Wolmirstedt ( gbi ). Innerhalb eines fröhlichen, beschwingten Gottesdienstes wurde Pfarrerin Ulrike Reichardt am Sonntag in ihr Amt eingeführt. Sie wird sich fortan um die Gemeinden in Wolmirstedt, Elbeu und Jersleben kümmern. " Aller Anfang ist schön ", sagte Superintendent Uwe Jauch zur Einführung, " man freut sich auf Sie, alles Unfertige sieht man Ihnen nach, man bewundert den Schwung der Neuen, die Erwartungen sind hoch. " Jedem Anfang wohnt ein Zauber inne, doch jede Medaille hat zwei Seiten. " Aller Anfang ist auch schwer ", sagte Jauch, " noch kennen Sie Beziehungen, Verflechtungen und Befindlichkeiten nicht. Fettnäpfchen jeder Couleur erwarten Sie auf Schritt und Tritt, aber wir wünschen Ihnen über einen guten Anfang hinaus, dass Gott Sie begleite. " Ulrike Reichardt ist 41 Jahre alt und arbeitete bisher in Suhl. Sie freute sich sichtlich auf ihre Arbeit in Wolmirstedt, Jersleben und Elbeu und aus diesen Gemeinden scheinen sich auch viele auf die Zusammenarbeit mit Ulrike Reichardt zu freuen. Die Katharinenkirche war jedenfalls voll, auch Suhler waren gekommen, um ihre ehemalige Pfarrerin in die Wolmirstedter Hände zu geben. Im Anschluss an den Gottesdienst gab es einen Empfang, den die katholische Kirche, der evangelische Kindergarten, Pfarrer der umliegenden Gemeinden, überhaupt all diejenigen für herzliche Grußworte nutzten, die fortan mit der Pfarrerin zusammen arbeiten werden.

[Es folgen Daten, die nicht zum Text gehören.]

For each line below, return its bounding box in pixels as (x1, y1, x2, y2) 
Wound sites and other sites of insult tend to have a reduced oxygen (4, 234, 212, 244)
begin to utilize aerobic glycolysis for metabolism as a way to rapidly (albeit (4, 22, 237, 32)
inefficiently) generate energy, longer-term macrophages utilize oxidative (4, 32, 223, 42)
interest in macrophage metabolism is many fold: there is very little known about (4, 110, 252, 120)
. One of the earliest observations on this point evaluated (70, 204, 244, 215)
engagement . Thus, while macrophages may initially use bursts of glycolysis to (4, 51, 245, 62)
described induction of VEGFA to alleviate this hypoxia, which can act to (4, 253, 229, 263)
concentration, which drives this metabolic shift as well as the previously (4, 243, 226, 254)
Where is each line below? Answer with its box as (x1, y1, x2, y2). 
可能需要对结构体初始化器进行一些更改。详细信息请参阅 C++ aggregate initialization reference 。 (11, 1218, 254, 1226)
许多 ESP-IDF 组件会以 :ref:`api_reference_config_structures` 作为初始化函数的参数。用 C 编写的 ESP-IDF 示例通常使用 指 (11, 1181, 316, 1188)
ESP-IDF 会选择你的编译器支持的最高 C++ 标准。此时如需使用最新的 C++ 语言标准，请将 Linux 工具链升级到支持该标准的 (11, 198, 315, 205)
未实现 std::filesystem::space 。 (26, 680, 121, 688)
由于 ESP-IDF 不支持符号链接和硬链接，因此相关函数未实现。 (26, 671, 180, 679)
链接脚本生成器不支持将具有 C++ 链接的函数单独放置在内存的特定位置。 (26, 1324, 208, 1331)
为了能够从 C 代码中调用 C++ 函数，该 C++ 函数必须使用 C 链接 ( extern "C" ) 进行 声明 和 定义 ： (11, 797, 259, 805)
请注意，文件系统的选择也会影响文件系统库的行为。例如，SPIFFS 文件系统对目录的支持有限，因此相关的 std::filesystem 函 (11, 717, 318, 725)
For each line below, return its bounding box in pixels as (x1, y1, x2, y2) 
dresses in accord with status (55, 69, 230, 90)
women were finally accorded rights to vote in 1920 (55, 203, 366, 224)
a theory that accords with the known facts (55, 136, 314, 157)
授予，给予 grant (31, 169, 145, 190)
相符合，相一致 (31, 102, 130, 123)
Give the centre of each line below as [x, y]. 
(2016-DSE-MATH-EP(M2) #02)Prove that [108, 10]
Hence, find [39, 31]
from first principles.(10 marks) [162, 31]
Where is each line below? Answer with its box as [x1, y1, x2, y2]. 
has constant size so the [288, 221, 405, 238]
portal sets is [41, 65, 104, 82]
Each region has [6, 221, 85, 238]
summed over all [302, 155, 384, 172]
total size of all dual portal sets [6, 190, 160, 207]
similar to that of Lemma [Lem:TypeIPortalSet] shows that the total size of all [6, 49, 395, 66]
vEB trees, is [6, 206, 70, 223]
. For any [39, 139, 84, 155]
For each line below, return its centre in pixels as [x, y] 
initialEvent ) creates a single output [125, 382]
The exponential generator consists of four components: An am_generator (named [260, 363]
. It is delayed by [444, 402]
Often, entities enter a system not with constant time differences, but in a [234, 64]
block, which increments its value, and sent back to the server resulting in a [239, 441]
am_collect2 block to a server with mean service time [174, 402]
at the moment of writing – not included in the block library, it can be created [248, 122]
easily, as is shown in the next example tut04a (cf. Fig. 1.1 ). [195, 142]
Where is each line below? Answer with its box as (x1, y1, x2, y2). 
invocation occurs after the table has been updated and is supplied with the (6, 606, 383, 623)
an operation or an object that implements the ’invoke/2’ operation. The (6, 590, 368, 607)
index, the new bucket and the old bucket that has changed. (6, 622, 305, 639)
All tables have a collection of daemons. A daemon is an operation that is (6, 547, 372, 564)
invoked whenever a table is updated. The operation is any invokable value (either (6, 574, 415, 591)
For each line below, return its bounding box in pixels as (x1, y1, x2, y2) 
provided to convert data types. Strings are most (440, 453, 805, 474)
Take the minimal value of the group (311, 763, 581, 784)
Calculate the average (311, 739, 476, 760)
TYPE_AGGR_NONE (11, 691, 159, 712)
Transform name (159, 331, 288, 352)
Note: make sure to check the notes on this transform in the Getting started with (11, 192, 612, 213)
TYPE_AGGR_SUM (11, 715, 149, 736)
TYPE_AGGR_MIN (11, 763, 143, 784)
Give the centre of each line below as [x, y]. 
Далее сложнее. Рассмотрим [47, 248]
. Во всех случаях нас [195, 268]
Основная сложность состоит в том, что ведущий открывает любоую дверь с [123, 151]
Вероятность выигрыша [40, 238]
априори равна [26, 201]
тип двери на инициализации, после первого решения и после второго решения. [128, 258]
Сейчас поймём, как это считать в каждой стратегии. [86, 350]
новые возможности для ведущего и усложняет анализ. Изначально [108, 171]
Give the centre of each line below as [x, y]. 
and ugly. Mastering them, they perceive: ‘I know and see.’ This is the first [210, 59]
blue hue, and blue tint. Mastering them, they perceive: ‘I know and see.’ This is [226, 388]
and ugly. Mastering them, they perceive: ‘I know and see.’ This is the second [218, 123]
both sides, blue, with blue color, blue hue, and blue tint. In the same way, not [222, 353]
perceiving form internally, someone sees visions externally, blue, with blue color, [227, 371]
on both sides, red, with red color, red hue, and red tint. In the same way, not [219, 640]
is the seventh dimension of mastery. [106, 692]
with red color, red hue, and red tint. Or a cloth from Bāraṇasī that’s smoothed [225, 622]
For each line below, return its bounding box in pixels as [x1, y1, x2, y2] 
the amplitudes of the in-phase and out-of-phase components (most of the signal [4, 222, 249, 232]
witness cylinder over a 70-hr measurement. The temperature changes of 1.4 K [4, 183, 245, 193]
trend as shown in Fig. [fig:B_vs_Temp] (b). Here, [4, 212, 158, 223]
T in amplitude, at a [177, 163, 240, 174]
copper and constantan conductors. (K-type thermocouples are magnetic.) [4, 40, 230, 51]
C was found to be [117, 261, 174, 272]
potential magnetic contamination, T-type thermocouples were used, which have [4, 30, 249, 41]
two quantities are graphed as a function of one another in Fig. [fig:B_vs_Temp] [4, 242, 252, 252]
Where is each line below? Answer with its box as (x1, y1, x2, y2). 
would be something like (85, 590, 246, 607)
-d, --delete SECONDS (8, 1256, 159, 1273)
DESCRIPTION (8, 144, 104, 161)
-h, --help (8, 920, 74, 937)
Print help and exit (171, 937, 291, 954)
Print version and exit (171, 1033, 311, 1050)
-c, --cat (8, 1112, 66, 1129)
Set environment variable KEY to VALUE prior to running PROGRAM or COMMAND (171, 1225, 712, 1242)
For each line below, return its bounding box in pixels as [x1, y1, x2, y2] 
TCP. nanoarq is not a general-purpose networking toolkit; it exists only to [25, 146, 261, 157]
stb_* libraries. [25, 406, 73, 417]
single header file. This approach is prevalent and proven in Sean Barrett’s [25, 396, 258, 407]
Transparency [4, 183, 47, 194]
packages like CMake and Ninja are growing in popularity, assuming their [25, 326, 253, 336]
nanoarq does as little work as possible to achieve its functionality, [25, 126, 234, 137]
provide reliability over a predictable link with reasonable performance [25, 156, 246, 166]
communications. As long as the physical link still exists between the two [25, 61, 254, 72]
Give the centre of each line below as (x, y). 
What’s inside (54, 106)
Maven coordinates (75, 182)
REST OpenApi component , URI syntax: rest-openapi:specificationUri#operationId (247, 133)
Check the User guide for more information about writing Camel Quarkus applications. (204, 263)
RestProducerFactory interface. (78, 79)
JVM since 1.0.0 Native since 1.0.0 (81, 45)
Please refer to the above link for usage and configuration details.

Doch nicht nur die Pfarrerin wurde in ihr Amt eingeführt, auch der Kantor Gerhard Noetzel. Obwohl er bereits seit einem Jahr seinen musikalischen Dienst tut, bekam er erst jetzt die offizielle Ernennung. " Ich wurde oft gefragt, warum erst jetzt ", sagte Jauch verschmitzt, " aber genauso gut hätte man nach der Dreifaltigkeit fragen können. " Den Einführungsgottesdienst konnte Noetzel jedenfalls ganz entspannt genießen, denn es sang der Gospelchor unter der Leitung von Konstanze Schlegel.